What a night from hell.
I cringe that yet another lot of sportsmen got caught with their pants around their ankles, as it were, in a public place where any idiot would know they'd get busted, either by paparazzi or police.
It's not just the doing of it that's stupid, it's the pathetically getting caught because you're stumbling drunk. And it's not as if they're teenagers, who we hope will grow up one day. Bromwich and Proctor are 28, an age when people do stuff like get married, get mortgages even, and read books with small print; an age when R18 written on a DVD jacket no longer thrills automatically, and they don't need mothers to tie a Windsor knot in their ties any more.
It still astounds me the way young men are so often out of an evening drunk and groping the nearest hapless woman, picking a fight, or both. And this is having a good time? Only a mother could love them, and only then if she didn't see what they get up to. Yet they get girlfriends.
The night out has cost Bromwich his captaincy of the Kiwis, and his teammate Proctor, too, a place on the World Cup team. They let everybody down, and at the bottom of it was our booze culture.
In February former All Black Ali Williams was nabbed in the touristy heart of Paris buying coke with an ex Wallabies footie star. Caught with them were two dealers, one of whom sold them 2.4g of coke for 180 euros, which sounds like a lot.

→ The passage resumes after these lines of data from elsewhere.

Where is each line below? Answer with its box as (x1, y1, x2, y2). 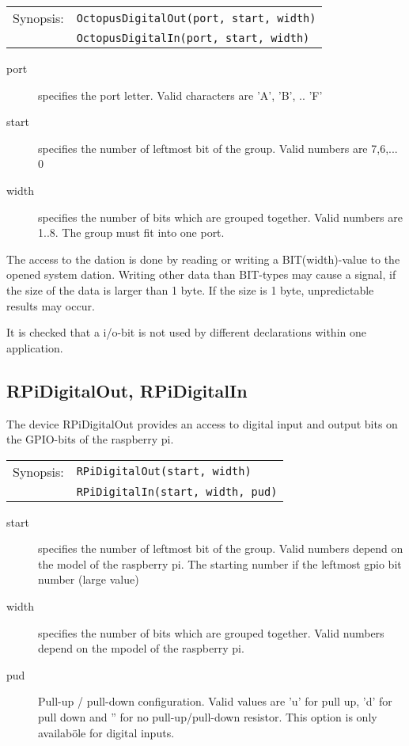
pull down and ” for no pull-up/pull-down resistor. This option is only (38, 709, 377, 725)
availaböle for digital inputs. (38, 724, 175, 740)
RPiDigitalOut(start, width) (76, 465, 252, 478)
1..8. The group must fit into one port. (38, 224, 225, 241)
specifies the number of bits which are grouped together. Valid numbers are (38, 208, 403, 225)
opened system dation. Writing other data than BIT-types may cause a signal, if (6, 266, 396, 283)
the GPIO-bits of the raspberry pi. (6, 431, 174, 447)
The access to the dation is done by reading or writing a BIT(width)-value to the (6, 250, 400, 267)

Williams is 37, a traditional age of maturity, and for his folly lost his lucrative job with rugby club French Racing 92 and fined. Previously his pranks, like lacing the beer of his Auckland teammates and coaches with Viagra in 2002, had him nicknamed Comical Ali.
Talk about laugh.
Fellow ex All Black Dan Carter, 35, got caught speeding on the Champs Elysees and drink driving around the same time, a lousy look in both cases for supposed role models. Their nights out drinking had the potential for both to lose their jobs, and put a question mark over whether Williams, at least, could be banned from playing rugby in France.
All Blacks, heroes of little boys and coveted by pretty girls, is this the best they can do with opportunities others can only dream of? Is this a case of thinking that when you're overseas what you do doesn't count, or that what happens there, stays there? How could it when you have a high profile and the world is remarkably small?
No wonder we've got a problem with male sporting clubs lower down the pecking order, yet our sportswomen manage to get by without getting drunk and making fools of themselves.
Even that is part of our culture: women are the nation's finger-waggers, and men are the macho delinquents with a traditional, tacit boys-will-be-boys acceptance by us of the unacceptable.
You may think it's cute.
I think it's pathetic.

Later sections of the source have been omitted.